TYPICAL ORGANIZATIONAL SYSTEMS (NOT RECOMMENDED)

  1. The bound journal person. You carry a bound journal and you know it gives a level of confidence to the people around you. In a meeting, other people see you with the journal and think, “Ah, that fellow inspires great confidence. He’s organized. He will get things done.” But here’s my further observation: In my life, I have never once seen you refer back to one of these bound journals beyond a day later than the meeting. Seriously: How practical is it to go through your journal trying to find a single page from 8 months ago? And what way is it to organize your to-do lists? If you fill one of these books (something I’ve rarely seen), will you carry volumes of journals with you everywhere for future reference?

Style: 7
Effectiveness: 3
Recommended for: Captain of an ocean-going ship

  1. The post-it person. If you’re at wodreamstime_xs_47922230rk, look to your right. Look to your left. There are people all around who, just like you, are using post-it notes to keep track of tasks. And the notes end up stuck to your computer monitor looking like a seashell picture frame of neurosis. The notes also end up on handbags, doors, steering wheels, bathroom mirrors. All over. Take a long look at the computer monitor and ask yourself: Do you ever take down the notes? Can those notes travel with you? What focus can you maintain when all around you are notes shouting, “Pick-up dinner,” “Dentist appointment at 9am,” and “Call mom about yoga.”

Style: 0
Effectiveness: 6
Recommended for: Owners of 3M stock

  1. The get organized app of the day person. I love you. I relate to you. When it comes to self-improvement apps, I am a model of self-experimentation so I relate to you trying the new “Get organized” app du jour. But your phone is constantly beeping and reminding you of things. You carry this app everywhere. But. Yes there’s a but. It hurts but you know this is true. One week later. Maybe 3 days later, your app sits on your phone unused. It’s still reminding you of all the things you’re not doing. But those things were due 3 weeks ago. Every phone buzz is a reminder that you are a complete organizational failure.

Style: 4
Effectiveness: 6
Recommended for: Teenagers who love video games

  1. The “I keep it all in my head” person. You have a mind like a steel trap. You sort it cleanly and neatly in your head and systematically prioritize everything and get it done on time. You are age 5 or under.  Your “To-Do” Anxiety is limited to: (1) Need food, (2) need fun, and (3) need sleep.

Style: 10
Effectiveness: 10
Recommended for: 4 year olds and supernatural beings

IMPROVED ORGANIZATIONAL SYSTEMS (RECOMMENDED)

After studying and reading over 20 years, I can recommend only two systems, and I use a hybrid of them. It’s better if you check them out and decide which one works better for you.

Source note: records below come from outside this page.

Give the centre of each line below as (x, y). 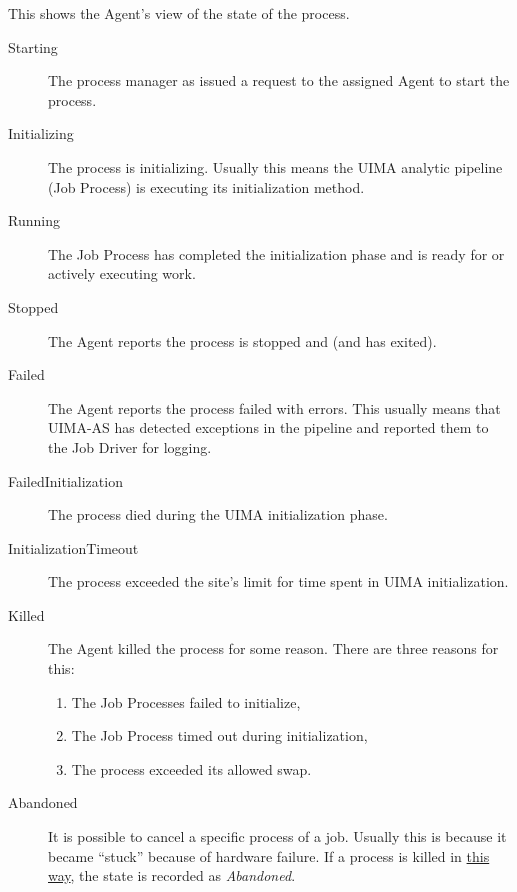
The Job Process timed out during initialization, (219, 735)
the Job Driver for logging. (130, 446)
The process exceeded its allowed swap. (191, 768)
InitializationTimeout (73, 547)
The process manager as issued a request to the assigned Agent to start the (279, 80)
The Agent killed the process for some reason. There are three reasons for (273, 648)
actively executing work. (122, 273)
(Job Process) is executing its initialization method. (206, 186)
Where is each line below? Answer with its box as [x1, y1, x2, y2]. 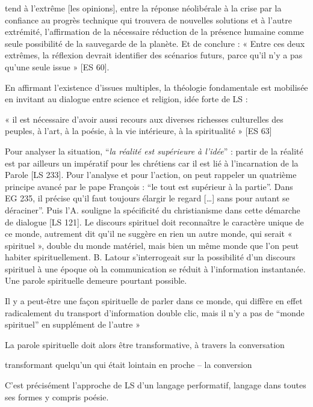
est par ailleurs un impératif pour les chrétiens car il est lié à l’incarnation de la [5, 156, 299, 169]
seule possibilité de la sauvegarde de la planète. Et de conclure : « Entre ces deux [5, 37, 305, 49]
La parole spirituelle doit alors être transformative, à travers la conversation [5, 338, 285, 350]
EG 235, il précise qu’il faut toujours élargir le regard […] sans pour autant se [5, 192, 290, 204]
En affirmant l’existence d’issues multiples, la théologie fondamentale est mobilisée [5, 81, 308, 93]
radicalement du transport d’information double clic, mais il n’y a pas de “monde [5, 306, 305, 319]
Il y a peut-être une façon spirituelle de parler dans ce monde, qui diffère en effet [5, 295, 303, 307]
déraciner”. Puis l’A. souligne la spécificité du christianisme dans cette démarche [5, 203, 300, 216]
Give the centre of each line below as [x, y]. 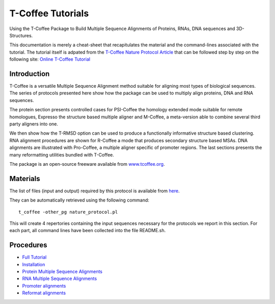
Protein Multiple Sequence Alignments [62, 272]
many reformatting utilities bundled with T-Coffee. [62, 155]
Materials [25, 179]
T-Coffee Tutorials [49, 13]
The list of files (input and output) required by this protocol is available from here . [95, 191]
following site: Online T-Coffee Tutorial [50, 59]
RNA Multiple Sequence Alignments [60, 278]
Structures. [21, 35]
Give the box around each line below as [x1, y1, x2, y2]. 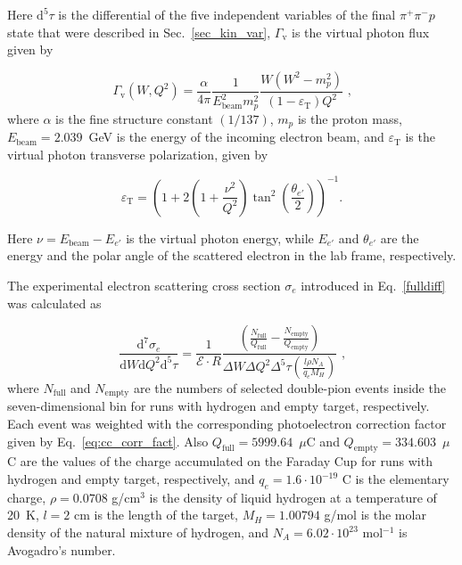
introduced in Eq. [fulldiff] [301, 275, 446, 294]
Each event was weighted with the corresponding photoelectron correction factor [7, 414, 447, 433]
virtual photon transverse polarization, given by [7, 144, 268, 163]
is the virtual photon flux [292, 22, 430, 41]
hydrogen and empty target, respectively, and [7, 470, 255, 488]
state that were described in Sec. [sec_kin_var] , [7, 22, 271, 41]
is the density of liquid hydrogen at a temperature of [149, 487, 437, 506]
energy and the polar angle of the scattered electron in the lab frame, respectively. [7, 246, 457, 265]
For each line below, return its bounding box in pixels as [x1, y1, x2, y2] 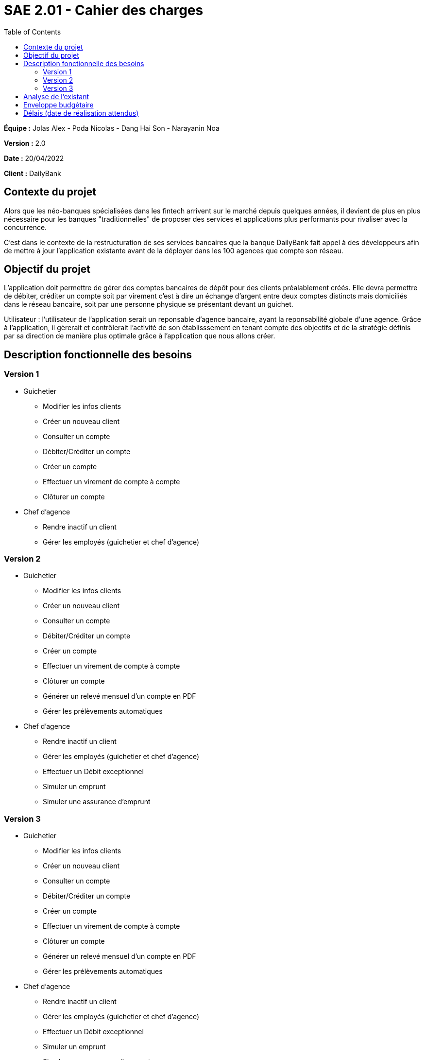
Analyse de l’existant [23, 92, 89, 101]
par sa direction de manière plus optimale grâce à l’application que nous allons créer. [4, 332, 275, 340]
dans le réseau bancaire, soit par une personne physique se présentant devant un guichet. [4, 300, 293, 309]
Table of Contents [4, 27, 61, 36]
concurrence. [4, 223, 47, 231]
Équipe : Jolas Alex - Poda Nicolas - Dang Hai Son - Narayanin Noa [4, 124, 220, 132]
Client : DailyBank [4, 169, 61, 177]
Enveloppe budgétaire [23, 100, 94, 109]
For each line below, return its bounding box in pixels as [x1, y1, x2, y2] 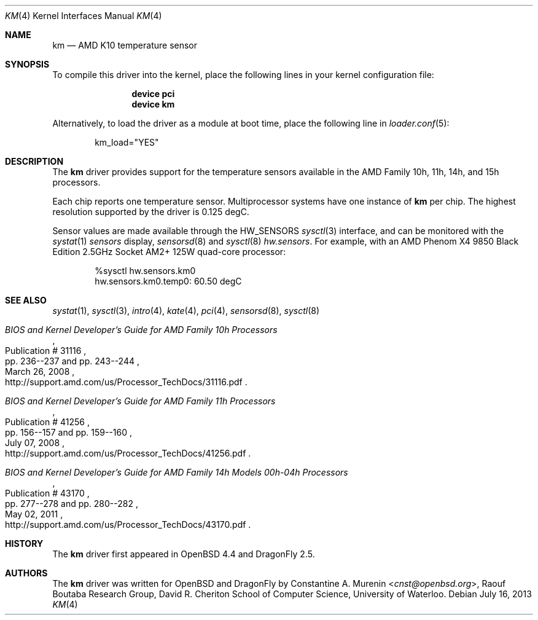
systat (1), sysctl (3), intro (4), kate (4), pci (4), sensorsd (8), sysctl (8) [52, 305, 320, 316]
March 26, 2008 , [5, 366, 75, 377]
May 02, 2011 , [5, 509, 63, 519]
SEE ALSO [5, 295, 47, 305]
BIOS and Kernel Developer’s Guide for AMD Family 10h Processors [5, 324, 278, 335]
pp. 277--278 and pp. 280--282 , [5, 498, 138, 509]
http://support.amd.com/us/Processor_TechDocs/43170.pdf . [5, 519, 251, 530]
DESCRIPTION [5, 156, 64, 167]
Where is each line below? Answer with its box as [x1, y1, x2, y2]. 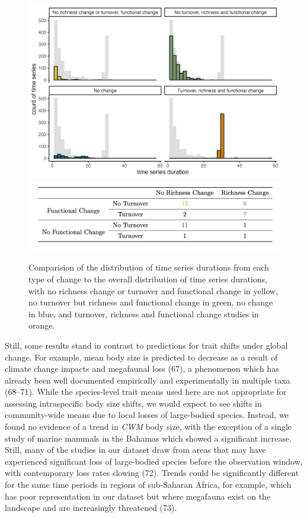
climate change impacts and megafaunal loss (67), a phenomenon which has [5, 362, 279, 375]
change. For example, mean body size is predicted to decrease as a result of [5, 350, 278, 363]
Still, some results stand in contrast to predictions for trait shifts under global [5, 339, 288, 351]
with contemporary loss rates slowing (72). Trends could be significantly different [5, 466, 299, 479]
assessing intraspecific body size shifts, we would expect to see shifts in [5, 397, 262, 409]
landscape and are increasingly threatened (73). [5, 501, 177, 514]
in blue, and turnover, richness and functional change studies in [28, 307, 259, 320]
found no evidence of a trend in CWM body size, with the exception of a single [5, 420, 292, 433]
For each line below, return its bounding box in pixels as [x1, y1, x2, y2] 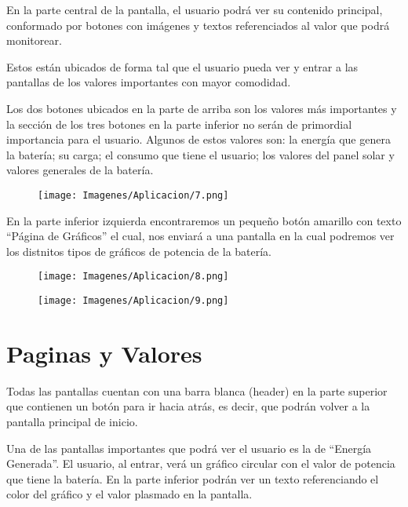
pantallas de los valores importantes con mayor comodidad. [6, 74, 291, 90]
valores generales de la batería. [6, 162, 154, 178]
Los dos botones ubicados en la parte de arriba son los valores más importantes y [6, 100, 397, 116]
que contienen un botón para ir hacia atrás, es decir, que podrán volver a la [6, 398, 370, 414]
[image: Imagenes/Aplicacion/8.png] [38, 271, 229, 283]
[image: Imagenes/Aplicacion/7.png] [38, 189, 229, 201]
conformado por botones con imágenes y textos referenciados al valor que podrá [6, 16, 390, 33]
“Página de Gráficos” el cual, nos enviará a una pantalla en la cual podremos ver [6, 228, 395, 244]
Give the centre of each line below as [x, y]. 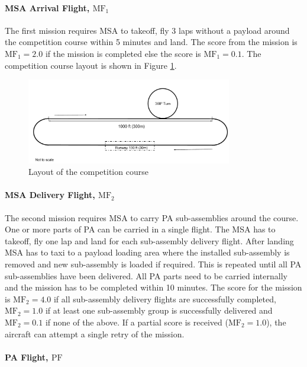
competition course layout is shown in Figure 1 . [91, 65]
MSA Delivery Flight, [50, 195]
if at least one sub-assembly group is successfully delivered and [159, 310]
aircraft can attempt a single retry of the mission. [95, 334]
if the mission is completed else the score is [123, 53]
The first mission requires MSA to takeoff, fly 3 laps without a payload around [147, 30]
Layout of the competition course [88, 172]
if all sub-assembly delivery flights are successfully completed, [165, 299]
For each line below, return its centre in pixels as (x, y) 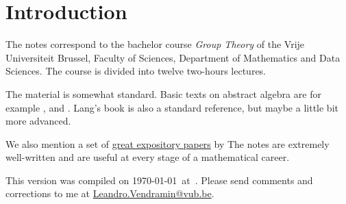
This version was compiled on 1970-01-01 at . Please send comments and (159, 180)
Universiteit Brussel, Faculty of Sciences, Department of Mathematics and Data (173, 57)
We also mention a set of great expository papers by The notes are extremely (168, 143)
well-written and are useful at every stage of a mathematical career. (148, 157)
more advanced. (38, 121)
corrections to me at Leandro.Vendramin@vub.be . (110, 193)
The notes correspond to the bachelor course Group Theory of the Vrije (155, 44)
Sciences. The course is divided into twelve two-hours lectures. (136, 71)

System One: The Franklin Planner and Seven Habits of Highly Effective People

51toHpibB3L._SX258_BO1,204,203,200_Stephen R. Covey wrote one of the best-selling books of all time: The Seven Habits of Highly Effective People. For a long time, the title turned me off. It sounded like a study of rich business owners. But it’s not. It’s an effective manual for how to lead a purpose-driven life. He presents a system that helps a person define their own personal mission and beliefs in a Personal Mission Statement, and then helps people identify and achieve goals that follow their personal mission.

Covey’s 7 habits essential for living a principled and fulfilling life are the following:

Independent habits

  1. Be proactive.
  2. Begin with the end in mind. Focus on your goals and work towards them.
  3. Put first things first.

Interdependent habits

  1. Think win-win. This is all about finding ways to work with others that benefit both sides.
  2. Seek first to understand, then be understood. Use your empathy and listen.
  3. Synergize. Find the strengths of those around you and create teams that can achieve remarkable success.

Continuous improvements

  1. Sharpen the saw. Balance and renew your energy and mind.

In conjunction with the book, Covey created a tool: The Franklin Planner, named for Benjamin Franklin, one of the originators of self-improvement and time management in the Covey style. From 1996 until about a year ago, I faithfully carried a Franklin Planner. It’s a daily planner but with sections organized to help implement the seven habits, and to use it properly requires a little training. It’s 100 times better than the plain bound journal.

Bottom line. Covey’s system is for someone who wants to control more than their “to-do” list and is willing to embark on a mission to make their life more meaningful. Done right, his method not only helps you get things done but also helps you live a more fulfilled life. The downside is its lack of technology incorporation. In an era of endless technology, carrying around a planner can seem a little old-fashioned. That said, it’s not as distracting in meetings and there’s something rewarding about using pen and paper.

System Two: Getting Things Done (GTD)

GTDCover4About 5 years ago, I finally read Getting Things Done by David Allen. I was entrenched in the Franklin/Covey system at the time and skeptical about an entire book dedicated to just dealing with your list of “to-do” items. My skeptical and Franklin Covey cult-trained mind asked, “How will this align with my core principles?” At the same time, I was getting 140 emails for work daily and my “to-do” list always seemed like an impossible-to-scale mountain.

To climb the insurmountable To-Do list mountain, the initial step in the GTD system is the one that resonates with most people. The very first thing you are supposed to do is set aside some time and find a quiet place with sheets of blank paper and a pen. Then…data dump all of your tasks onto the papers. Write down everything you can think of that you have to and want to do. All the things you’re waiting for from others. Long-term tasks. Short-term tasks. Allen provides many prompts to help you get it all out. Just write and write and write until you can’t think of another thing you need to do that is not on that list.

Pause for a moment in this article and imagine that. Imagine you’ve just written out everything you currently need to do. There’s a record of it. You don’t have to wonder about all the things you’re overlooking. It’s captured somewhere. Does that sound appealing? Does peace of mind spring forth from easing up on the worried windmills of your mind? I’ll bet it does.

The remainder of the GTD system is a workflow for organizing and processing this list and additions to it. The GTD system fits in well with many software systems (like Outlook and Gmail), and has a superb and free implementation in Evernote (so it’s on your phone, laptop, and cloud) called The Secret Weapon.

Bottom line. The GTD system is great but incredibly complicated to implement. The Secret Weapon simplifies GTD and provides a technology that puts it to its best use.

WHAT DO I DO?

I use The Secret Weapon’s implementation of GTD within Evernote in conjunction with The Seven Habits to drive my priorities. In meetings, I carry a Livescribe notebook and use their proprietary pen to take notes, which then automatically transfer into Evernote. I do this to avoid looking at a screen while talking to people. My system is not for everyone but one, both, or your own combination of these tools and systems will help you feel more organized and fulfilled. Whatever you do, stop pulling threads.